One. Location: To ensure the normal and safe operation of the low-voltage distribution cabinet, the low-voltage distribution room should be situated close to the load center. The placement area should be free of dust and corrosive substances; if any, they should be cleaned promptly. For safety reasons, the environment should be relatively dry, and the placement should minimize vibration.

II. Distribution Equipment Layout: Distribution equipment in low-voltage distribution rooms must be arranged with safety, reliability, applicability, and economy in mind, and should also be easy to install, operate, transport, maintain, test, and monitor. Adequate spacing and exit points for passages must be provided for rooms housing both low and high-voltage electrical equipment, as well as for rows of distribution cabinets. Necessary safety measures must be taken when arranging distribution equipment, such as covering exposed live conductors with shields or placing them beyond the reach of a person's extended arm. If it's difficult to use shields and outer covers, protective barriers can be used instead.

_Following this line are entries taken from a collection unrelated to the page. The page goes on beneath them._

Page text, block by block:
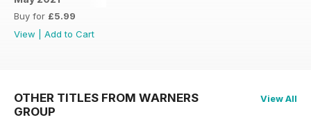
Buy for £5.99
View
Add to Cart
OTHER TITLES FROM WARNERS
GROUP
View All
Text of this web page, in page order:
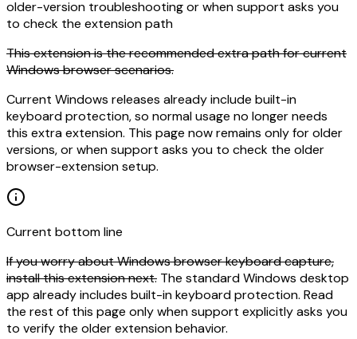
older-version troubleshooting or when support asks you
to check the extension path
This extension is the recommended extra path for current
Windows browser scenarios.
Current Windows releases already include built-in
keyboard protection, so normal usage no longer needs
this extra extension. This page now remains only for older
versions, or when support asks you to check the older
browser-extension setup.
Current bottom line
If you worry about Windows browser keyboard capture,
install this extension next. The standard Windows desktop
app already includes built-in keyboard protection. Read
the rest of this page only when support explicitly asks you
to verify the older extension behavior.
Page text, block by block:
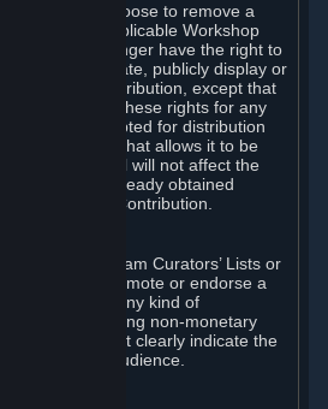
discretion, choose to remove a
from the applicable Workshop
Valve will no longer have the right to
communicate, publicly display or
Workshop Contribution, except that
to exercise these rights for any
that is accepted for distribution
in a manner that allows it to be
(b) your removal will not affect the
who has already obtained
the Workshop Contribution.
(e.g. the Steam Curators’ Lists or
service) to promote or endorse a
in return for any kind of
party (including non-monetary
you must clearly indicate the
to your audience.

3. Conditions for the layout of distribution lines: Comply with the environmental characteristics of the placement location, match the features of the building, ensure an appropriate distance between people and lines, consider mechanical and electrical stresses that may arise due to short circuits, and account for other stresses that the wiring may encounter during installation and use, as well as the weight of the conductors.

Four, factors affecting the layout of power distribution lines: preventing external heat from affecting use, preventing water intrusion from affecting use, preventing external mechanical damage from affecting use, preventing dust accumulation on the wiring from affecting use, and preventing strong radiation from affecting use.